Die vorgeburtlichen Diagnosetechniken sind: 1 Amniozentese-Zellkultur und verwandte biochemische Tests (Amnionpunktionszeit ist für 16 bis 20 Schwangerschaftswochen angemessen), 2 Bestimmung des Alpha-Fetoproteins von Blut und Fruchtwasser der Mutter, 3 Ultraschallbildgebung (anwendbar in ungefähr 4 Monaten der Schwangerschaft). Die 4-fache Linienuntersuchung (nach 5-monatiger Schwangerschaft) ist vorteilhaft für die Diagnose einer Fehlbildung des fetalen Skeletts. Die 5-fache Chromatinbestimmung der Zottenzellen (40 bis 70 Tage nach der Empfängnis) ermöglicht die Vorhersage des Geschlechts des Fötus, um die Diagnose von X-chromosomalen Erbkrankheiten zu unterstützen. 6 Anwendung Gen-Linkage-Analyse, 7 Fetal-Mikroskopie.
Durch die Anwendung der oben genannten Technologie wird die Geburt eines Fötus mit schweren genetischen Erkrankungen und angeborenen Missbildungen verhindert.
Komplikation
Komplikationen bei Kindern mit Alstrom-Syndrom Komplikationen Diabetes diabetes insipidus Niereninsuffizienz Hyperurikämie
Diabetes, Diabetes insipidus, Niereninsuffizienz, Hypogonadismus, Hyperurikämie und Hypertriglyceridämie sowie Infektionen der Atemwege.
Symptom
Symptome des Alstrom-Syndroms bei Kindern Häufige Symptome Sehstörungen Urintrinken Uretererweiterung Hyperurikämie Polyurie Neurologische Taubheit Blutfett Abnormale physiologische Fettleibigkeit
Hauptsächlich wegen Sehverlust, neurologischer Taubheit, Fettleibigkeit, Diabetes, Diabetes insipidus, Niereninsuffizienz, Hypogonadismus, Hyperurikämie und Hypertriglyceridämie usw. Fettleibigkeit beginnt normalerweise bei Säuglingen und Kleinkindern, Typ Rumpf, 2 ~ 10 Jahre alt ist das wichtigste, seit der Kindheit, Polydipsie, mehr trinken, mehr Urin, Appetit.
Ein fortschreitender Sehverlust ist ein konstantes Symptom dieses Symptoms, häufig ab einem Alter von 2 Jahren, eine leichte intraokulare Schräglage in beiden Augen, eine bilaterale primäre Optikusatrophie im Fundus und ein leichter Hörverlust stellen ebenfalls eine ständige Manifestation der Symptome dar. Der Hörtest wird als gezeigt Neurologische Taubheit, normale Intelligenz des Kindes, venöse Pyelographie zeigten bilaterale ureteropelvine Vasodilatation, Diabetes ist auch eine häufige endokrine und metabolische Störung, oft Hyperurikämie und Hypertriglyceridämie, dieses Symptom ist nicht polymorph oder Geistige Behinderung, geistige Behinderung usw. unterscheiden sich von anderen Symptomen.
Untersuchen
Untersuchung von Kindern mit Alstrom-Syndrom
Urinketonkörper negativ, Nüchternblutzucker 5,8 ~ 8,6 mmol / l, Glukosetoleranz signifikant verringert, Harnsäure 464,0 mmol / l (7,8 mg / dl), Bluttriglycerid 1,70 mmol / l (150 mg / dl), -Lipoprotein 365 mg / dl, Cholesterin 4,4 mmol / l (170 mg / dl), Überprüfung der Hexosaminidase-A-Aktivität im Blut, Nachweis bei Patienten und Trägern, biochemische Analyse kultivierter Fruchtwasserzellen, pränatale Diagnose möglich.
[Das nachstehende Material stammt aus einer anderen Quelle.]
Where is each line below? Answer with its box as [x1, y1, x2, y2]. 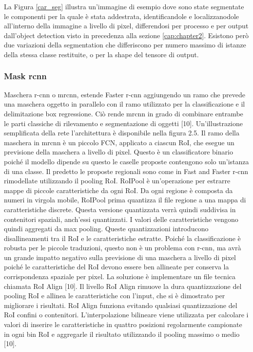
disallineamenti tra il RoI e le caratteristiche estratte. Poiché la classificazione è [4, 233, 241, 243]
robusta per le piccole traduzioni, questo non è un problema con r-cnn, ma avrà [4, 242, 241, 253]
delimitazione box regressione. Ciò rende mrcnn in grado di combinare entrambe [4, 108, 243, 118]
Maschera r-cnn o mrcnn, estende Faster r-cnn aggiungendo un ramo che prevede [4, 89, 245, 99]
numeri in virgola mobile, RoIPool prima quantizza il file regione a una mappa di [4, 195, 246, 205]
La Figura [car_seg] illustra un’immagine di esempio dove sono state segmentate [4, 1, 244, 11]
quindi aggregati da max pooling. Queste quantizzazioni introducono [4, 223, 209, 234]
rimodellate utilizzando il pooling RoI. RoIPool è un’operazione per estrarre [4, 176, 231, 186]
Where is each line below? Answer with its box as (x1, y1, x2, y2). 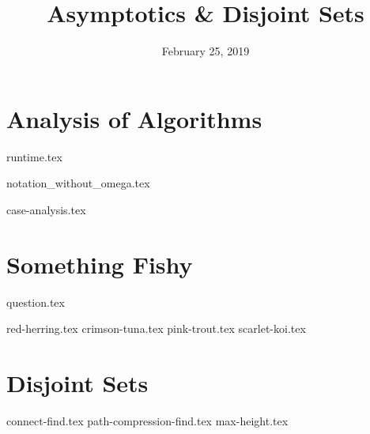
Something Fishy (6, 247, 193, 280)
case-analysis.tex (6, 201, 86, 217)
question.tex (6, 293, 65, 310)
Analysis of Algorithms (6, 102, 262, 134)
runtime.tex (6, 148, 62, 164)
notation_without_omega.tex (6, 175, 150, 191)
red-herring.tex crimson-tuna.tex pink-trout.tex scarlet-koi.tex (6, 320, 306, 337)
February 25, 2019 (161, 43, 250, 59)
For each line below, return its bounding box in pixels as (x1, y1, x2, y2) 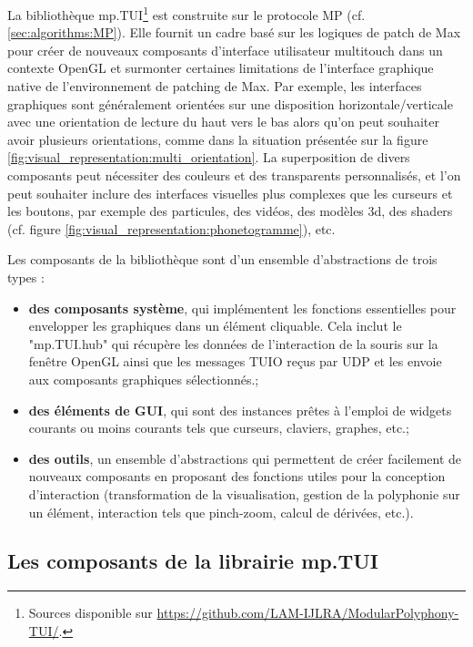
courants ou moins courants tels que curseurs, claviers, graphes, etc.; (28, 418, 409, 437)
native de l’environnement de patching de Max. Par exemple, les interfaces (7, 77, 422, 96)
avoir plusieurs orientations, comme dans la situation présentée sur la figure (7, 129, 428, 149)
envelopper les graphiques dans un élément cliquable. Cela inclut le (28, 316, 402, 335)
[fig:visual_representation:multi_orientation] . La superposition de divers (7, 148, 410, 167)
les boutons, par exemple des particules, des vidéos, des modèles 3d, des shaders (7, 201, 453, 221)
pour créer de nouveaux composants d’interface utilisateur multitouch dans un (7, 40, 443, 59)
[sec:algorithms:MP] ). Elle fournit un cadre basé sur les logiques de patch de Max (7, 23, 461, 42)
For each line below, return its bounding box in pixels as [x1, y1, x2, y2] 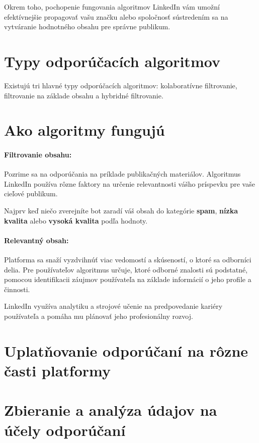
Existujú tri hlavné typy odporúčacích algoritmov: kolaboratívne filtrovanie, [4, 80, 237, 90]
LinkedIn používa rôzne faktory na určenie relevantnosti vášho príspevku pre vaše [4, 178, 255, 189]
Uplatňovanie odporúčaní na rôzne [4, 340, 248, 361]
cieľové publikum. [4, 188, 58, 199]
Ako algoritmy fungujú [4, 120, 165, 140]
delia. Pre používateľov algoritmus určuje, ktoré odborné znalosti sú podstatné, [4, 264, 248, 274]
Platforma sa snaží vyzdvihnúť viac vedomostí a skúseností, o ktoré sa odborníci [4, 254, 251, 265]
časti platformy [4, 360, 111, 380]
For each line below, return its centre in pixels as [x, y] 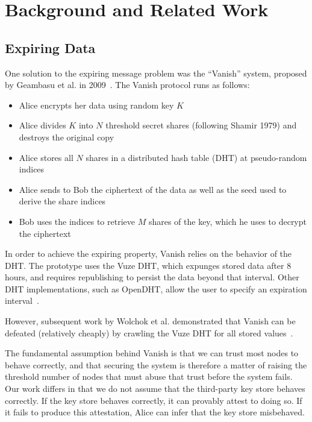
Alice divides [42, 125]
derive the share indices [62, 201]
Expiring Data [50, 47]
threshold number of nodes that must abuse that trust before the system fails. [149, 376]
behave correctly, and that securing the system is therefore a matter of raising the [156, 364]
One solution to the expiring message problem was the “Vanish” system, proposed [156, 73]
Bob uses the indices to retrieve [77, 221]
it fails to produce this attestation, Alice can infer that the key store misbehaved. [155, 412]
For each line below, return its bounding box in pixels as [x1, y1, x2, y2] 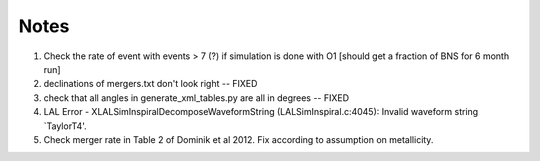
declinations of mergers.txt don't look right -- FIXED [43, 78, 258, 90]
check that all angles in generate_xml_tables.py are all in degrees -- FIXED [43, 91, 350, 104]
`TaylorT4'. [43, 120, 87, 132]
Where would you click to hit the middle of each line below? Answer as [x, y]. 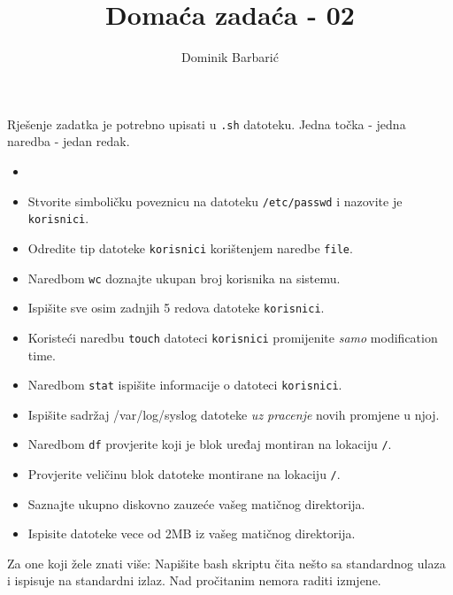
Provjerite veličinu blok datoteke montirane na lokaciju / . [184, 474]
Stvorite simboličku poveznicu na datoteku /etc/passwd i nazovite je [215, 201]
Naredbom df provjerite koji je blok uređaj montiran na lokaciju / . [210, 444]
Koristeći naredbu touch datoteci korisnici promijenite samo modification [233, 337]
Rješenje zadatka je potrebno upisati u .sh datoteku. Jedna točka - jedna [207, 124]
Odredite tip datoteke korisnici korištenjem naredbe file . [190, 247]
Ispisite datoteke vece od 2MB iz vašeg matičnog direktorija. [192, 533]
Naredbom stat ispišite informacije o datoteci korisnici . [185, 385]
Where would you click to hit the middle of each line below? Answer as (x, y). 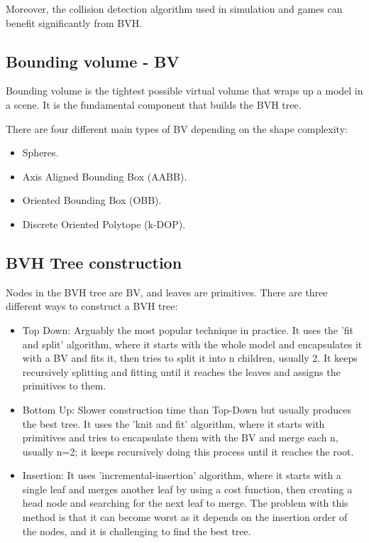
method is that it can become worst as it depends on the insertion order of (185, 517)
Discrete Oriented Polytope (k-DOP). (104, 224)
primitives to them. (64, 386)
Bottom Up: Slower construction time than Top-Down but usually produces (187, 409)
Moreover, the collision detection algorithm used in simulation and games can (174, 9)
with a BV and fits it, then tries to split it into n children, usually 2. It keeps (190, 358)
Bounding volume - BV (93, 61)
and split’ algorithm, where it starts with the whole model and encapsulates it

Der Fundus zeigte eine bilaterale primäre Optikusatrophie, die Hörmessung zeigte eine leichte neurologische Taubheit und die venöse Pyelographie zeigte eine bilaterale Becken-Ureter-Dilatation.
Diagnose
Diagnose und Diagnose des Alstrom-Syndroms bei Kindern
Der intrinsische Nachweis sollte basierend auf klinischen Symptomen und Labortests in Betracht gezogen werden.
Es unterscheidet sich von der früh einsetzenden Retinitis pigmentosa durch progressiven Rückgang oder Nystagmus unmittelbar nach der Geburt, der klinisch mit dem Laurence-Moon-Biedl-Syndrom, dem Walfran-Syndrom, dem Refsum-Syndrom und der familiären Nephritis assoziiert ist. Identifizierung der Krankheit.